TASK: Report how many lines in the data below hold "LaHave", with no other words.

DATA PROVIDED:
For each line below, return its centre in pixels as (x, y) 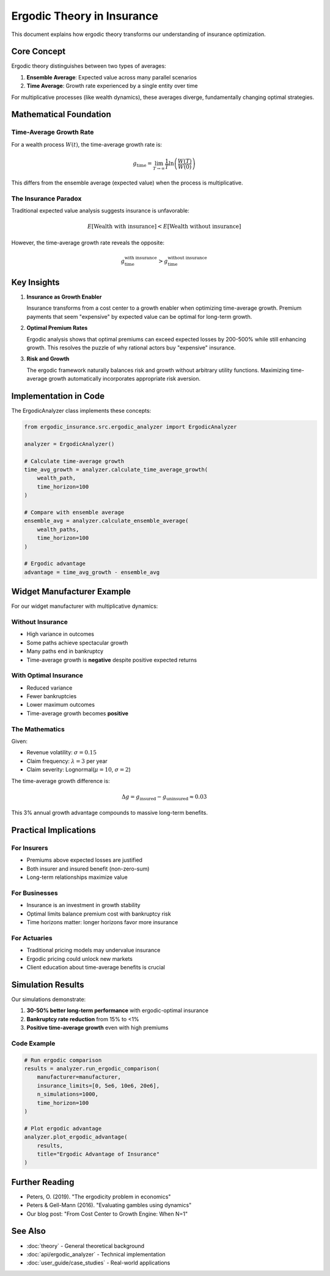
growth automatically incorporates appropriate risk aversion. (125, 379)
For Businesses (35, 893)
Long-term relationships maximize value (77, 877)
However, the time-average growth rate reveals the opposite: (88, 242)
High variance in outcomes (61, 634)
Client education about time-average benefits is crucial (96, 968)
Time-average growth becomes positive (77, 713)
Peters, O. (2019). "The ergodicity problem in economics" (99, 1197)
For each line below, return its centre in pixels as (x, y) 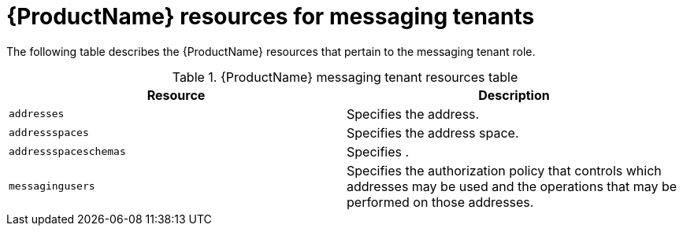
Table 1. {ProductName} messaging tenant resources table (345, 77)
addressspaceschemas (67, 152)
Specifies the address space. (433, 133)
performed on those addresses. (440, 202)
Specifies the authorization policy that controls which (504, 170)
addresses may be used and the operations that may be (512, 186)
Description (514, 95)
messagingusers (52, 186)
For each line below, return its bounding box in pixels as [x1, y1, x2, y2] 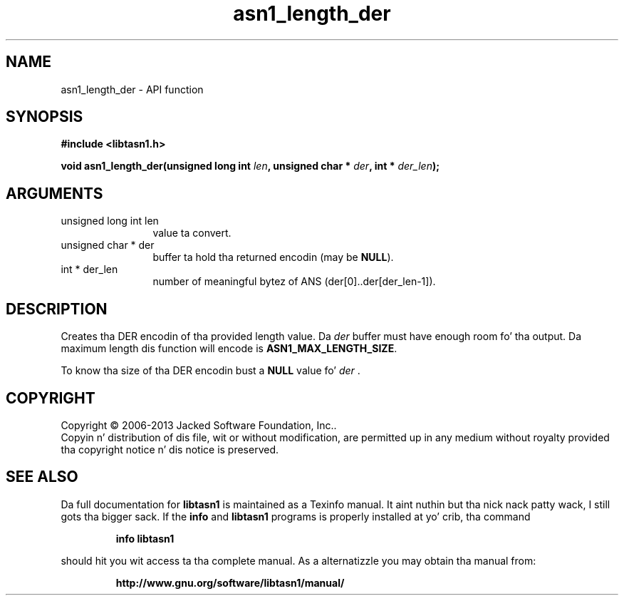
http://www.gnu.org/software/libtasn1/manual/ [115, 576, 345, 589]
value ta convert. [152, 227, 232, 240]
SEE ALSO [6, 468, 78, 486]
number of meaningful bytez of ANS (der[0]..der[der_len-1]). [152, 275, 436, 288]
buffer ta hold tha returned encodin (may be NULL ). [152, 251, 394, 264]
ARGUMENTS [6, 184, 103, 202]
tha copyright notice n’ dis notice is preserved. [61, 443, 279, 456]
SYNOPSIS [6, 108, 83, 126]
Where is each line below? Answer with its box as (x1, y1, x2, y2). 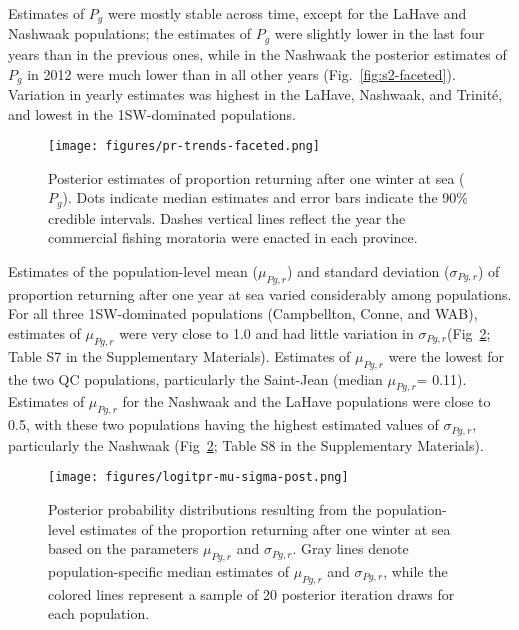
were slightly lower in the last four (274, 23, 485, 44)
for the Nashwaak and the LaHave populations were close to (122, 391, 491, 412)
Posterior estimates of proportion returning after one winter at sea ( (48, 167, 465, 188)
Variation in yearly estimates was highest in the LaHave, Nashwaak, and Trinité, (8, 83, 503, 104)
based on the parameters (48, 538, 199, 559)
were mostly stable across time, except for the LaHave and (107, 3, 467, 23)
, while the (383, 560, 448, 581)
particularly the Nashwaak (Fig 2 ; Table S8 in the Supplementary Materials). (8, 434, 484, 455)
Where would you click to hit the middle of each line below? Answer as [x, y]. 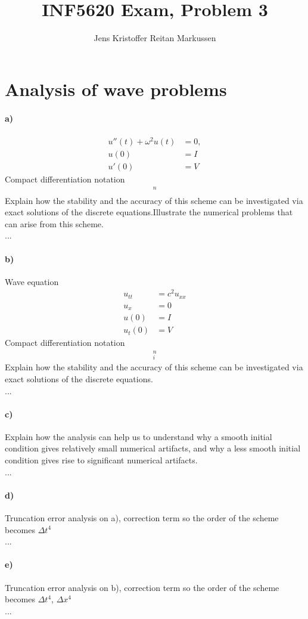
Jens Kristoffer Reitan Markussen [155, 38]
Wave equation [32, 281]
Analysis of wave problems [116, 89]
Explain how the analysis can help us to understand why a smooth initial [139, 436]
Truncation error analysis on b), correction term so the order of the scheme [142, 587]
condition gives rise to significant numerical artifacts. [101, 460]
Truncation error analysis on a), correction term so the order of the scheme [142, 518]
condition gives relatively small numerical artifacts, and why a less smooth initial [153, 448]
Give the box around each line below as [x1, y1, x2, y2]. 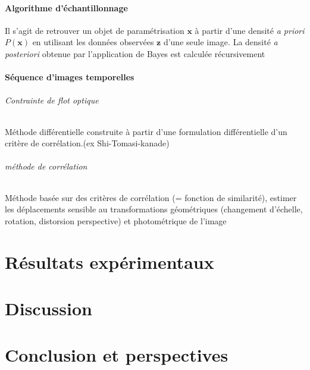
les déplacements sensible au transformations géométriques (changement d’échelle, [5, 203, 303, 215]
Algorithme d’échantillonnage [5, 1, 128, 14]
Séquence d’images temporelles [5, 71, 134, 83]
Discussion [5, 296, 92, 320]
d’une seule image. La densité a [163, 36, 278, 48]
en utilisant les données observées [32, 36, 154, 48]
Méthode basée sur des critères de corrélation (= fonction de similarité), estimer [5, 191, 297, 203]
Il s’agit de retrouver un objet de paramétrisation [5, 24, 184, 36]
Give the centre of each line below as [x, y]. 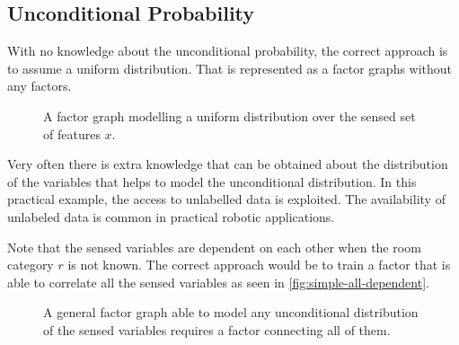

ANSWER BOX: 3